Department of Medicine, Duke University School of Medicine, Durham, North Carolina.
Manuscript received February 10, 2007; revised manuscript received February 26, 2007, accepted February 26, 2007.
* Reprint requests and correspondence: Dr. Steven V. Manoukian, Emory University School of Medicine, Emory Crawford Long Hospital, 550 Peachtree Street, MOT, 6th Floor, Cardiology, Atlanta, Georgia 30308. (Email: steven.manoukian{at}emory.edu).
Objectives: The purpose of this study was to determine the predictors of major bleeding and the impact of major bleeding on outcomes, including mortality, in acute coronary syndromes (ACS).
Background: Whether major bleeding independently predicts mortality in patients with ACS undergoing an early invasive strategy is undefined.
Methods: Patients (n = 13,819) with moderate- and high-risk ACS were randomized to heparin (unfractionated or enoxaparin) plus glycoprotein IIb/IIIa inhibition (GPI), bivalirudin plus GPI, or bivalirudin monotherapy (plus provisional GPI). Logistic regression was used to determine predictors of 30-day major bleeding and mortality.
Results: Major bleeding rates in patients treated with heparin plus GPI were higher versus bivalirudin monotherapy (5.7% vs. 3.0%, p < 0.001) and similar versus bivalirudin plus GPI (5.7% vs. 5.3%, p = 0.38). Independent predictors of major bleeding were advanced age, female gender, diabetes, hypertension, renal insufficiency, anemia, no prior percutaneous coronary intervention, cardiac biomarker elevation, ST-segment deviation
1 mm, and treatment with heparin plus GPI versus bivalirudin monotherapy. Patients with major bleeding had higher 30-day rates of mortality (7.3% vs. 1.2%, p < 0.0001), composite ischemia (23.1% vs. 6.8%, p < 0.0001), and stent thrombosis (3.4% vs. 0.6%, p < 0.0001) versus those without major bleeding.

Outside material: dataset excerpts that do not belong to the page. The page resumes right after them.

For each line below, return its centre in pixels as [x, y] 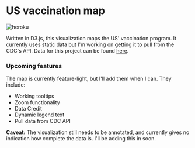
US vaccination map [55, 11]
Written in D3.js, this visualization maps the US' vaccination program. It [91, 38]
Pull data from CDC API [43, 121]
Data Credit [28, 109]
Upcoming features [34, 66]
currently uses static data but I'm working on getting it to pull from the [90, 44]
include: [16, 85]
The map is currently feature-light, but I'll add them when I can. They [89, 79]
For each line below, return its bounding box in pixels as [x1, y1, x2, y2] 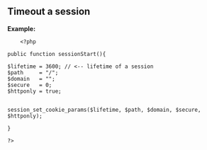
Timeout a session [7, 6, 91, 18]
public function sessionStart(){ [7, 50, 106, 57]
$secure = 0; [7, 81, 52, 88]
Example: [7, 24, 36, 33]
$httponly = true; [7, 88, 62, 95]
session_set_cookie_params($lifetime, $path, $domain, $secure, [7, 106, 201, 113]
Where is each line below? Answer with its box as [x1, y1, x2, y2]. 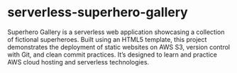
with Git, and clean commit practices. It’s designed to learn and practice [7, 50, 218, 59]
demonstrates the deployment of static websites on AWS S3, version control [7, 43, 231, 51]
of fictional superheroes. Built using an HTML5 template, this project [7, 35, 207, 43]
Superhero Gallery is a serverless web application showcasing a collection [7, 28, 225, 36]
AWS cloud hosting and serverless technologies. [7, 57, 150, 66]
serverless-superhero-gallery [7, 4, 188, 21]

Major bleeding was an independent predictor of 30-day mortality (odds ratio 7.55, 95% confidence interval 4.68 to 12.18, p < 0.0001).

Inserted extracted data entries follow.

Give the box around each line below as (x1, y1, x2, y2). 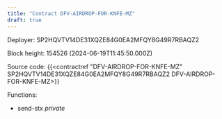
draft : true (7, 17, 42, 24)
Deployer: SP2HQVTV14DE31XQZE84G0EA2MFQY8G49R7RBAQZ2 (7, 35, 200, 44)
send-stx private (17, 104, 65, 112)
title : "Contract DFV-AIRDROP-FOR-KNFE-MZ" (7, 10, 136, 17)
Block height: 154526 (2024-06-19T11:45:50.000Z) (7, 49, 153, 57)
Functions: (7, 91, 38, 99)
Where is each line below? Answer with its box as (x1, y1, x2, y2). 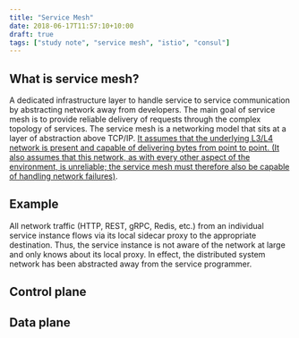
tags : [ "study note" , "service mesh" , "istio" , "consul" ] (9, 38, 230, 47)
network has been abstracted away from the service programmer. (9, 258, 252, 269)
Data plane (9, 315, 72, 330)
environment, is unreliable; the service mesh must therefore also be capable (9, 162, 290, 173)
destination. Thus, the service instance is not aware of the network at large (9, 239, 286, 250)
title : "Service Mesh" (9, 13, 94, 22)
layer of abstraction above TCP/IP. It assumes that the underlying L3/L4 (9, 133, 274, 144)
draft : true (9, 30, 54, 38)

Conclusions: Major bleeding is a powerful independent predictor of 30-day mortality in patients with ACS managed invasively. Several factors independently predict major bleeding, including treatment with heparin plus GPI compared with bivalirudin monotherapy. Knowledge of these findings might be useful to reduce bleeding risk and improve outcomes in ACS.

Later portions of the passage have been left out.